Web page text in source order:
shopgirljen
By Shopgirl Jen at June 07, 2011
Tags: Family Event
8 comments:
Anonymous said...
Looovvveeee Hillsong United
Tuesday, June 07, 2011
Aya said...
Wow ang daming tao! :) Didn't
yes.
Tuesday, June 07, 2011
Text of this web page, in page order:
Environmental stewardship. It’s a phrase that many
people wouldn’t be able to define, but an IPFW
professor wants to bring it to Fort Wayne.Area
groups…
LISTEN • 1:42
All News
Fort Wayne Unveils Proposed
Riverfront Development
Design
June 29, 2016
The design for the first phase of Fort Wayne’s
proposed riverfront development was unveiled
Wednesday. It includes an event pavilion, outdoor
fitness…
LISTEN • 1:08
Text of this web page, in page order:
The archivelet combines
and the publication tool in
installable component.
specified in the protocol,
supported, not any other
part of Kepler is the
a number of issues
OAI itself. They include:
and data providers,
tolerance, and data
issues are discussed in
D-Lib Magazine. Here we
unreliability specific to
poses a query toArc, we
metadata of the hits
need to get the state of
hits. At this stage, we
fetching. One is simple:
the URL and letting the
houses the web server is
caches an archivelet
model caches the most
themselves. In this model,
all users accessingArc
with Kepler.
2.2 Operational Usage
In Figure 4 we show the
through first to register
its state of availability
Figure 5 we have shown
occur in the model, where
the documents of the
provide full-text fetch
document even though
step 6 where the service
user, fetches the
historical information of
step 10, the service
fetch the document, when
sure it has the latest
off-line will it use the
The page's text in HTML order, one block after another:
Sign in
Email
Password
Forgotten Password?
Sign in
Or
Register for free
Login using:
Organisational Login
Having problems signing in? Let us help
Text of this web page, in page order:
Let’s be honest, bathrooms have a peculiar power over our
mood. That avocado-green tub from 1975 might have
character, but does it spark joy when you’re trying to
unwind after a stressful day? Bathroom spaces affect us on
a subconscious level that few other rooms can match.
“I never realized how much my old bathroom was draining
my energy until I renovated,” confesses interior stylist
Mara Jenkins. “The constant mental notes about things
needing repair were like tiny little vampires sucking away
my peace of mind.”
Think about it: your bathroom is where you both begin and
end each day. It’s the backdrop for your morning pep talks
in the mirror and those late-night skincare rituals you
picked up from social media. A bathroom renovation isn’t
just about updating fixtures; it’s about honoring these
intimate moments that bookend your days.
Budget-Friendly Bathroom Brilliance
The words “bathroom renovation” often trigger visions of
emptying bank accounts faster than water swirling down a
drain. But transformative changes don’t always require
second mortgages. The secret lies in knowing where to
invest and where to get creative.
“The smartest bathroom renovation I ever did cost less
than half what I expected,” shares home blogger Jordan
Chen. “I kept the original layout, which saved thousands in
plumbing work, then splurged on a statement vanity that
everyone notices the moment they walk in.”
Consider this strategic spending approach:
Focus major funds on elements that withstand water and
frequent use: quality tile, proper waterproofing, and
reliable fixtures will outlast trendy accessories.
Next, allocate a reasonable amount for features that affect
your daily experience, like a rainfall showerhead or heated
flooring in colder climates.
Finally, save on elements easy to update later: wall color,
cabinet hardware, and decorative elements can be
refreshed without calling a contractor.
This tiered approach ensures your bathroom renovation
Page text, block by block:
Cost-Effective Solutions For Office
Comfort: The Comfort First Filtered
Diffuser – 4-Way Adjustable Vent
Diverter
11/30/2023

What is required ▸
What this task asks for is an exact copy of the material above.

Exercise result ▸
Web page text in source order:
shopgirljen
By Shopgirl Jen at June 07, 2011
Tags: Family Event
8 comments:
Anonymous said...
Looovvveeee Hillsong United
Tuesday, June 07, 2011
Aya said...
Wow ang daming tao! :) Didn't
yes.
Tuesday, June 07, 2011
Text of this web page, in page order:
Environmental stewardship. It’s a phrase that many
people wouldn’t be able to define, but an IPFW
professor wants to bring it to Fort Wayne.Area
groups…
LISTEN • 1:42
All News
Fort Wayne Unveils Proposed
Riverfront Development
Design
June 29, 2016
The design for the first phase of Fort Wayne’s
proposed riverfront development was unveiled
Wednesday. It includes an event pavilion, outdoor
fitness…
LISTEN • 1:08
Text of this web page, in page order:
The archivelet combines
and the publication tool in
installable component.
specified in the protocol,
supported, not any other
part of Kepler is the
a number of issues
OAI itself. They include:
and data providers,
tolerance, and data
issues are discussed in
D-Lib Magazine. Here we
unreliability specific to
poses a query toArc, we
metadata of the hits
need to get the state of
hits. At this stage, we
fetching. One is simple:
the URL and letting the
houses the web server is
caches an archivelet
model caches the most
themselves. In this model,
all users accessingArc
with Kepler.
2.2 Operational Usage
In Figure 4 we show the
through first to register
its state of availability
Figure 5 we have shown
occur in the model, where
the documents of the
provide full-text fetch
document even though
step 6 where the service
user, fetches the
historical information of
step 10, the service
fetch the document, when
sure it has the latest
off-line will it use the
The page's text in HTML order, one block after another:
Sign in
Email
Password
Forgotten Password?
Sign in
Or
Register for free
Login using:
Organisational Login
Having problems signing in? Let us help
Text of this web page, in page order:
Let’s be honest, bathrooms have a peculiar power over our
mood. That avocado-green tub from 1975 might have
character, but does it spark joy when you’re trying to
unwind after a stressful day? Bathroom spaces affect us on
a subconscious level that few other rooms can match.
“I never realized how much my old bathroom was draining
my energy until I renovated,” confesses interior stylist
Mara Jenkins. “The constant mental notes about things
needing repair were like tiny little vampires sucking away
my peace of mind.”
Think about it: your bathroom is where you both begin and
end each day. It’s the backdrop for your morning pep talks
in the mirror and those late-night skincare rituals you
picked up from social media. A bathroom renovation isn’t
just about updating fixtures; it’s about honoring these
intimate moments that bookend your days.
Budget-Friendly Bathroom Brilliance
The words “bathroom renovation” often trigger visions of
emptying bank accounts faster than water swirling down a
drain. But transformative changes don’t always require
second mortgages. The secret lies in knowing where to
invest and where to get creative.
“The smartest bathroom renovation I ever did cost less
than half what I expected,” shares home blogger Jordan
Chen. “I kept the original layout, which saved thousands in
plumbing work, then splurged on a statement vanity that
everyone notices the moment they walk in.”
Consider this strategic spending approach:
Focus major funds on elements that withstand water and
frequent use: quality tile, proper waterproofing, and
reliable fixtures will outlast trendy accessories.
Next, allocate a reasonable amount for features that affect
your daily experience, like a rainfall showerhead or heated
flooring in colder climates.
Finally, save on elements easy to update later: wall color,
cabinet hardware, and decorative elements can be
refreshed without calling a contractor.
This tiered approach ensures your bathroom renovation
Page text, block by block:
Cost-Effective Solutions For Office
Comfort: The Comfort First Filtered
Diffuser – 4-Way Adjustable Vent
Diverter
11/30/2023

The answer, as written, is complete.